[Stored items]
====
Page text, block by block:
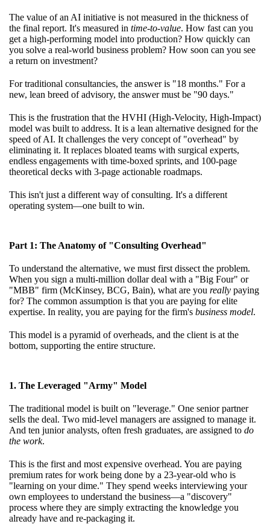
The value of an AI initiative is not measured in the thickness of
the final report. It's measured in time-to-value. How fast can you
get a high-performing model into production? How quickly can
you solve a real-world business problem? How soon can you see
a return on investment?
For traditional consultancies, the answer is "18 months." For a
new, lean breed of advisory, the answer must be "90 days."
This is the frustration that the HVHI (High-Velocity, High-Impact)
model was built to address. It is a lean alternative designed for the
speed of AI. It challenges the very concept of "overhead" by
eliminating it. It replaces bloated teams with surgical experts,
endless engagements with time-boxed sprints, and 100-page
theoretical decks with 3-page actionable roadmaps.
This isn't just a different way of consulting. It's a different
operating system—one built to win.
Part 1: The Anatomy of "Consulting Overhead"
To understand the alternative, we must first dissect the problem.
When you sign a multi-million dollar deal with a "Big Four" or
"MBB" firm (McKinsey, BCG, Bain), what are you really paying
for? The common assumption is that you are paying for elite
expertise. In reality, you are paying for the firm's business model.
This model is a pyramid of overheads, and the client is at the
bottom, supporting the entire structure.
1. The Leveraged "Army" Model
The traditional model is built on "leverage." One senior partner
sells the deal. Two mid-level managers are assigned to manage it.
And ten junior analysts, often fresh graduates, are assigned to do
the work.
This is the first and most expensive overhead. You are paying
premium rates for work being done by a 23-year-old who is
"learning on your dime." They spend weeks interviewing your
own employees to understand the business—a "discovery"
process where they are simply extracting the knowledge you
already have and re-packaging it.
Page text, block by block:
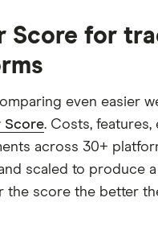
Score for
even easier
Score. Costs, features,
across 30+
scaled to produce
the score the better
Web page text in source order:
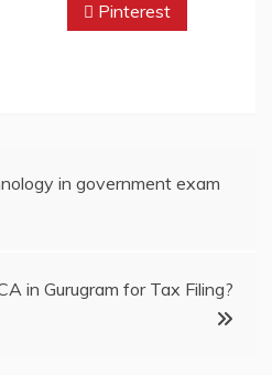
Pinterest
in government exam
in Gurugram for Tax Filing?
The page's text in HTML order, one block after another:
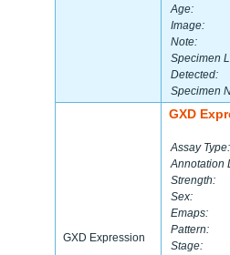
Age:
Image:
Note:
Specimen
Detected:
Specimen
GXD Expression
GXD
Assay Type:
Annotation
Strength:
Sex:
Emaps:
Pattern:
Stage:
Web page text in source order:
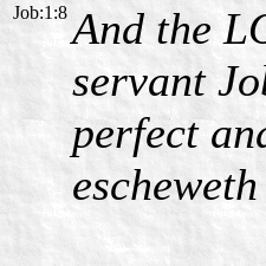
Job:1:8 And the
servant
perfect
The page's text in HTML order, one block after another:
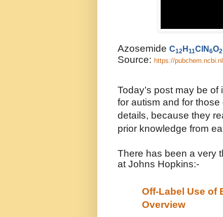
Azosemide C12 H 11ClN 6O2
Source: https://
Today’s post may be
for autism and for
details, because they
prior knowledge from
There has been a very
at Johns Hopkins:-
Off-Label Use of
Overview
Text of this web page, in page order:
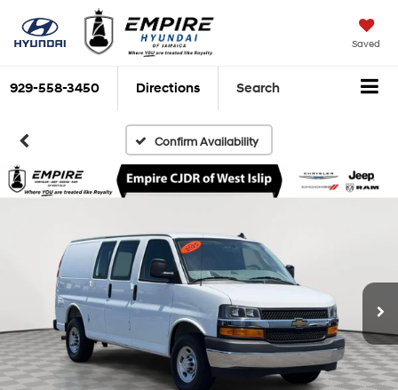
Saved
929-558-3450 Directions Search
Confirm Availability
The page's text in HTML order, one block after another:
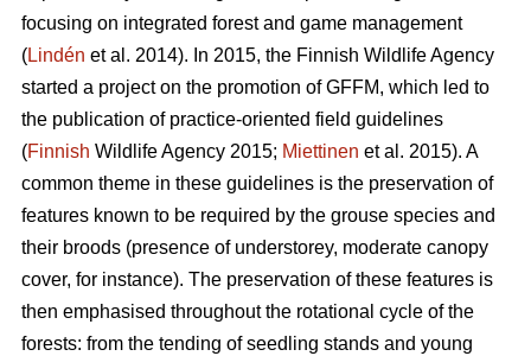
focusing on integrated forest and game management
(Lindén et al. 2014). In 2015, the Finnish Wildlife Agency
started a project on the promotion of GFFM, which led to
the publication of practice-oriented field guidelines
(Finnish Wildlife Agency 2015; Miettinen et al. 2015). A
common theme in these guidelines is the preservation of
features known to be required by the grouse species and
their broods (presence of understorey, moderate canopy
cover, for instance). The preservation of these features is
then emphasised throughout the rotational cycle of the
forests: from the tending of seedling stands and young
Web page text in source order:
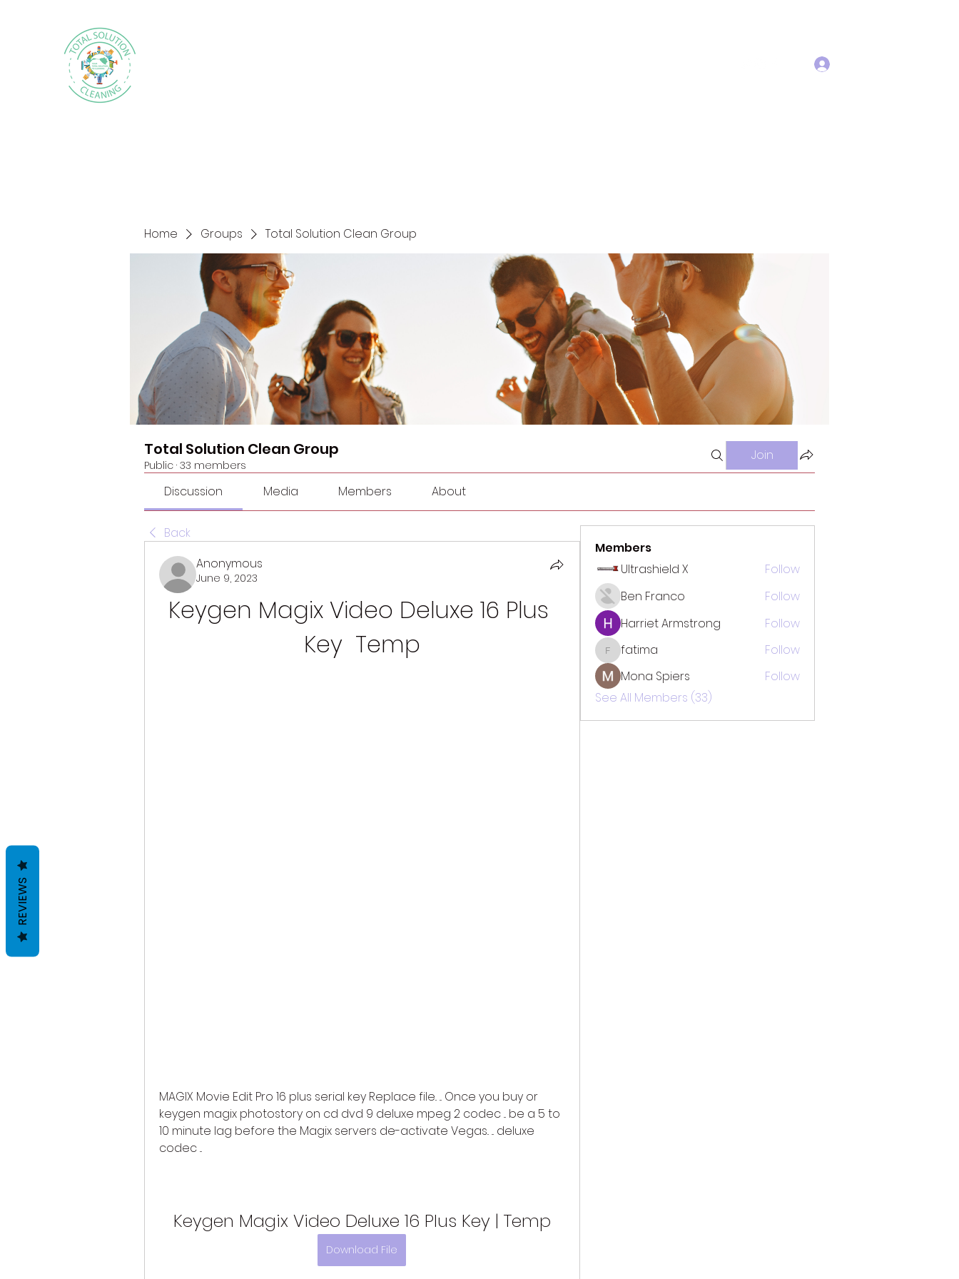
====
**EXERCISE REQUIREMENTS**:
For this exercise, transcribe the entries above exactly, without any pictures.

**OUTPUT BELOW**:
Page text, block by block:
The value of an AI initiative is not measured in the thickness of
the final report. It's measured in time-to-value. How fast can you
get a high-performing model into production? How quickly can
you solve a real-world business problem? How soon can you see
a return on investment?
For traditional consultancies, the answer is "18 months." For a
new, lean breed of advisory, the answer must be "90 days."
This is the frustration that the HVHI (High-Velocity, High-Impact)
model was built to address. It is a lean alternative designed for the
speed of AI. It challenges the very concept of "overhead" by
eliminating it. It replaces bloated teams with surgical experts,
endless engagements with time-boxed sprints, and 100-page
theoretical decks with 3-page actionable roadmaps.
This isn't just a different way of consulting. It's a different
operating system—one built to win.
Part 1: The Anatomy of "Consulting Overhead"
To understand the alternative, we must first dissect the problem.
When you sign a multi-million dollar deal with a "Big Four" or
"MBB" firm (McKinsey, BCG, Bain), what are you really paying
for? The common assumption is that you are paying for elite
expertise. In reality, you are paying for the firm's business model.
This model is a pyramid of overheads, and the client is at the
bottom, supporting the entire structure.
1. The Leveraged "Army" Model
The traditional model is built on "leverage." One senior partner
sells the deal. Two mid-level managers are assigned to manage it.
And ten junior analysts, often fresh graduates, are assigned to do
the work.
This is the first and most expensive overhead. You are paying
premium rates for work being done by a 23-year-old who is
"learning on your dime." They spend weeks interviewing your
own employees to understand the business—a "discovery"
process where they are simply extracting the knowledge you
already have and re-packaging it.
Page text, block by block:
Score for
even easier
Score. Costs, features,
across 30+
scaled to produce
the score the better
Web page text in source order:
Pinterest
in government exam
in Gurugram for Tax Filing?
The page's text in HTML order, one block after another:
Age:
Image:
Note:
Specimen
Detected:
Specimen
GXD Expression
GXD
Assay Type:
Annotation
Strength:
Sex:
Emaps:
Pattern:
Stage:
Web page text in source order:
Job:1:8 And the
servant
perfect
The page's text in HTML order, one block after another:
Azosemide C12 H 11ClN 6O2
Source: https://
Today’s post may be
for autism and for
details, because they
prior knowledge from
There has been a very
at Johns Hopkins:-
Off-Label Use of
Overview
Text of this web page, in page order:
Saved
929-558-3450 Directions Search
Confirm Availability
The page's text in HTML order, one block after another:
focusing on integrated forest and game management
(Lindén et al. 2014). In 2015, the Finnish Wildlife Agency
started a project on the promotion of GFFM, which led to
the publication of practice-oriented field guidelines
(Finnish Wildlife Agency 2015; Miettinen et al. 2015). A
common theme in these guidelines is the preservation of
features known to be required by the grouse species and
their broods (presence of understorey, moderate canopy
cover, for instance). The preservation of these features is
then emphasised throughout the rotational cycle of the
forests: from the tending of seedling stands and young
Web page text in source order:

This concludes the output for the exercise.